• Task to complete:
A word-for-word copy of the records is needed, with every picture left out.

^^^^^^^^^^^^^^^^

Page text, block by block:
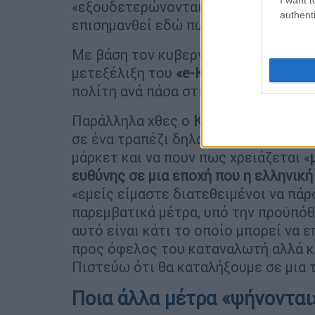
«εξουδετερώνονται» από τον
επισημανθεί εδώ πως τον Μάιο ο
Με βάση τον κυβερνητικό
μετεξέλιξη του «e-Καταναλωτής»
πολίτη ανά πάσα στιγμή να συγκρίνει
Παράλληλα χθες ο Κυριάκος
σε ένα τραπέζι δηλαδή η κυβέρνηση,
μάρκετ και να πουν πως χρειάζεται «
ευθύνης σε μια εποχή που η
«εμείς είμαστε διατεθειμένοι να
παρεμβατικά μέτρα, υπό την
αυτό είναι κάτι το οποίο μπορεί να
προς όφελος του καταναλωτή αλλά
Πιστεύω ότι θα καταλήξουμε σε μια
Ποια άλλα μέτρα
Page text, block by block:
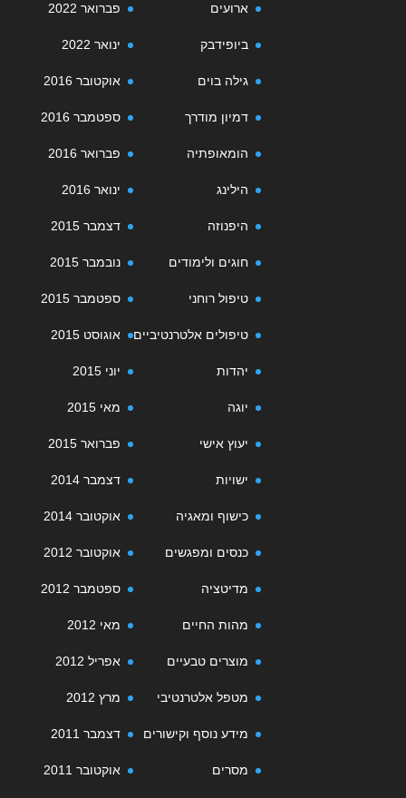
פברואר 2022
ינואר 2022
אוקטובר 2016
ספטמבר 2016
פברואר 2016
ינואר 2016
דצמבר 2015
נובמבר 2015
ספטמבר 2015
אוגוסט 2015
יוני 2015
מאי 2015
פברואר 2015
דצמבר 2014
אוקטובר 2014
אוקטובר 2012
ספטמבר 2012
מאי 2012
אפריל 2012
מרץ 2012
דצמבר 2011
אוקטובר 2011
ארועים
ביופידבק
גילה בוים
דמיון מודרך
הומאופתיה
הילינג
היפנוזה
חוגים ולימודים
טיפול רוחני
טיפולים אלטרנטיביים
יהדות
יוגה
יעוץ אישי
ישויות
כישוף ומאגיה
כנסים ומפגשים
מדיטציה
מהות החיים
מוצרים טבעיים
מטפל אלטרנטיבי
מידע נוסף וקישורים
מסרים

^^^^^^^^^^^^^^^^

• Response:
Page text, block by block:
«εξουδετερώνονται» από τον
επισημανθεί εδώ πως τον Μάιο ο
Με βάση τον κυβερνητικό
μετεξέλιξη του «e-Καταναλωτής»
πολίτη ανά πάσα στιγμή να συγκρίνει
Παράλληλα χθες ο Κυριάκος
σε ένα τραπέζι δηλαδή η κυβέρνηση,
μάρκετ και να πουν πως χρειάζεται «
ευθύνης σε μια εποχή που η
«εμείς είμαστε διατεθειμένοι να
παρεμβατικά μέτρα, υπό την
αυτό είναι κάτι το οποίο μπορεί να
προς όφελος του καταναλωτή αλλά
Πιστεύω ότι θα καταλήξουμε σε μια
Ποια άλλα μέτρα
Page text, block by block:
פברואר 2022
ינואר 2022
אוקטובר 2016
ספטמבר 2016
פברואר 2016
ינואר 2016
דצמבר 2015
נובמבר 2015
ספטמבר 2015
אוגוסט 2015
יוני 2015
מאי 2015
פברואר 2015
דצמבר 2014
אוקטובר 2014
אוקטובר 2012
ספטמבר 2012
מאי 2012
אפריל 2012
מרץ 2012
דצמבר 2011
אוקטובר 2011
ארועים
ביופידבק
גילה בוים
דמיון מודרך
הומאופתיה
הילינג
היפנוזה
חוגים ולימודים
טיפול רוחני
טיפולים אלטרנטיביים
יהדות
יוגה
יעוץ אישי
ישויות
כישוף ומאגיה
כנסים ומפגשים
מדיטציה
מהות החיים
מוצרים טבעיים
מטפל אלטרנטיבי
מידע נוסף וקישורים
מסרים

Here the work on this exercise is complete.